Today, Image processing does a lot of work and can be applied in every subject such as medic, tumor detection, driving, speed getting, traffic analyse, edge detection, background extraction, text extraction, ...

With this algorithm, we can find knoll and get amount of arc of a line in every picture easily.

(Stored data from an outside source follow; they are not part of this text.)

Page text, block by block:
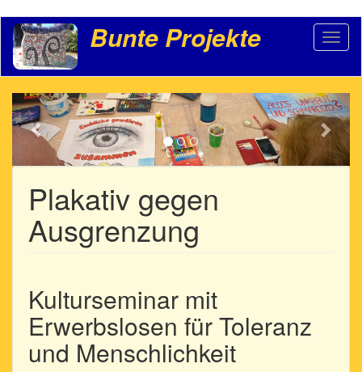
Direkt
zum
Inhalt
Bunte Projekte
Previous
Plakativ gegen
Ausgrenzung
Kulturseminar mit
Erwerbslosen für Toleranz
und Menschlichkeit

Using the Code And Algorithm

First of all, we must load the image from hard to program. We do it with CImage Object.

CImage i;
i.Load(_T(“1.png”));

After that, we should grey the image for more easy processing. Working with two colors, black and white. We put black color where RGB is less than 80 and put white where RGB is more than 80 value. To convert the image to gray-mode:

CDC cdc;//declaration an object from Class Device Content
cdc.Attach(i.GetDC());//get Device Content from CImage (i)
COLORREF c,c1;//define two color
long r,g,b;//define red ,green, blue values
int avg;
for(int y=0;y<i.GetHeight();y++)
	for(int x=0;x<i.GetWidth();x++){
	c=cdc.GetPixel(x,y);//get color from image
//get RGB
r=GetRValue(c); g=GetGValue(c);  b=GetBValue(c); avg=(r+g+b)/3;
	if(avg>80)r=255;
	else r=0;
	cdc.SetPixel(x,y,RGB(r,r,r));//put color to image
}
cdc.Detach();
i.ReleaseDC();

The next step is arc detection. The algorithm is:

First we look for first pixel that is not the back color (white) and call Point 1 (x1,y1). Then continue. Next pixel that has this trait, if it’s distance from pre point, it belongs to arc, else not. Keep on until we won't find the pixel that belongs to arc then last point we call Point 2(x2,y2). Point 3(x3,y3) is knoll of arc. Put (x3,y3) to pixel that has higher height.

CDC cdc;
cdc.Attach(i.GetDC());
CPen p(PS_SOLID,1,RGB(255,255,0)),p1(PS_SOLID,1,RGB(0,0,255)),p2(PS_DASH,1,RGB(255,0,0));
cdc.SelectObject(&p);
register int x1=-1,x2,x3,y1,y2,y3,d=10;x1=x2=x3=y1=y2=y3=-1;
register COLORREF c;
for(register int x=0;x<i.GetWidth();x++)
	
for(register int y=0;y<i.GetHeight();y++){
	
c=i.GetPixel(x,y);
	if(c!=RGB(255,255,255)){//line detect
	if(x1==-1){//first point of line
	x1=x2=x3=x;y1=y2=y3=y;
	}else if(sqrt(pow(x-x2,2.0)+pow(y-y2,2.0))<=d){//next point
	x2=x;y2=y;
	if(abs(y2-y1)>=abs(y3-y1)){
	x3=x2;y3=y2;
	}
	cdc.SetPixel(x,y,RGB(255,255,0));
	}
	}
	}
register float length=sqrt(pow(x1-x2,2.0)+pow(y1-y2,2.0));
cdc.SelectObject(&p1);
cdc.MoveTo(x3,y1);cdc.LineTo(x3,y3);
cdc.SelectObject(&p2);cdc.MoveTo(x1,y1);cdc.LineTo(x2,y2);
cdc.Detach();i.ReleaseDC();OnPaint();
float arc=4000*abs(y3-y2)/length;
CString s;char a[20]="";itoa(arc,a,10);s=a;s+=_T(" mM");	

1. Original Image

2. Grey image

3. Processed image

The Solution And Points

For detecting the knoll of an arc without its function is difficult and we must use digital analyse to do this. But with image processing and this algorithm, we can do it easily and fast. It's useful.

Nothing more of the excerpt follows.